Amazon CFO Brian Olsavsky told investors in a Q4 earnings call that the cloud division’s success was based broadly across geographies, customers, and industries, and he credited for it the "convergence of a lot of investment, operational efficiency and innovation on behalf of customers."

"It’s the culmination of a lot of work adding new products and features, adding to our sales and marketing teams, better penetration of enterprise customers" in a wide variety of industries, Olsavsky said.

[Related: AWS Q3 Revenue Rises To $9B, But Growth Rate Slows]

The breakneck rate at which AWS introduces new products and features is what continues to keep the industry's dominant Infrastructure-as-a-Service provider way ahead of the cloud pack, the CFO said.

"We add to it at a quicker pace than our competitors," he told investors. As such, instead of those other providers catching up, "the gap in capacity of features is growing."
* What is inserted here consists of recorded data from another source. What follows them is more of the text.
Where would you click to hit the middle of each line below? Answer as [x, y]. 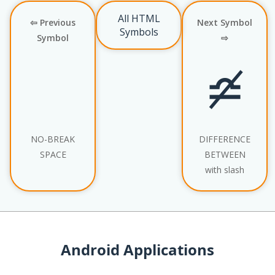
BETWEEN [225, 155]
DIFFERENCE [225, 139]
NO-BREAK [53, 139]
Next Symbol [225, 23]
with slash [225, 170]
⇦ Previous [53, 23]
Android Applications [137, 249]
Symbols [139, 32]

Olsavsky also said AWS uniquely benefits from the "network effect" of having millions of customers and tens-of-thousands of partners around the globe.

Amazon's CFO noted that AWS learns from customers and its larger ecosystem, as it did at the latest re:Invent conference that brought together customers, partners, and developers.

After launching more than 100 products going into that conference in Las Vegas, AWS listened to customers explain their issues with those new features and took those into consideration in shaping its roadmap.

"We think that we start with a very big lead in this space with our many years of investment, not only in capacity but services and features we provide to customers," he later added.

AWS took in $9.95 billion in revenue—34 percent year-over-year growth—in the fourth quarter of 2019 that ended Dec. 31, blowing past analyst projections of $9.81 billion as compiled by FactSet. That means the current quarter will propel the cloud leader beyond a $40 billion run rate, after achieving a $30 billion run rate in the first quarter of the year.

As a whole, Amazon saw $87.44 billion in revenue in Q4, a year-over-year improvement of 21 percent. Earnings-per-share of $6.47 shattered expectations of $4.03.

The beats on revenue, earnings and higher guidance sent Amazon stock soaring in after-hours trading. The stock closed at $1,870.69 on Thursday, then shot to $2,113 before settling down around $2,062 at the time of this publication.

That stock price brings Amazon back into the exclusive $1 trillion valuation category—a mark it has achieved in the past but never was previously able to maintain.

Investors looking to nitpick could point to slightly decreased margins on the cloud business.

Olsavsky explained that number is always bumpy from quarter to quarter, as infrastructure spend changes—something he had discussed in previous earnings calls circa 2018, he said, when the cloud margins were closer to 30 percent.

AWS margins now stand around 26 percent, as the provider continues to add infrastructure capabilities to support its global expansion, as well as boosting its sales and marketing teams. AWS has also decreased prices for customers with multi-year contracts, Olsavsky said, noting the company has locked up $30 billion in future commitments through long-term deals.

But AWS is finding new ways to drive down its infrastructure spending, he said.

The provider used to depreciate servers after three years in deployment. Now the "useful life" of its latest hardware exceeds four years, and AWS is extending the depreciation lifecycle on new servers.

That's possible because of engineering advances that "refine our software to run more efficiently on our hardware," he said, which can "make our server capacity last longer."

The latest-generation cloud-building software "lowers stress" on the physical machines, he explained.

That's helping AWS keep capital expenditures "relatively in check"—including an $800 million lower depreciation expense in this current first quarter of 2020.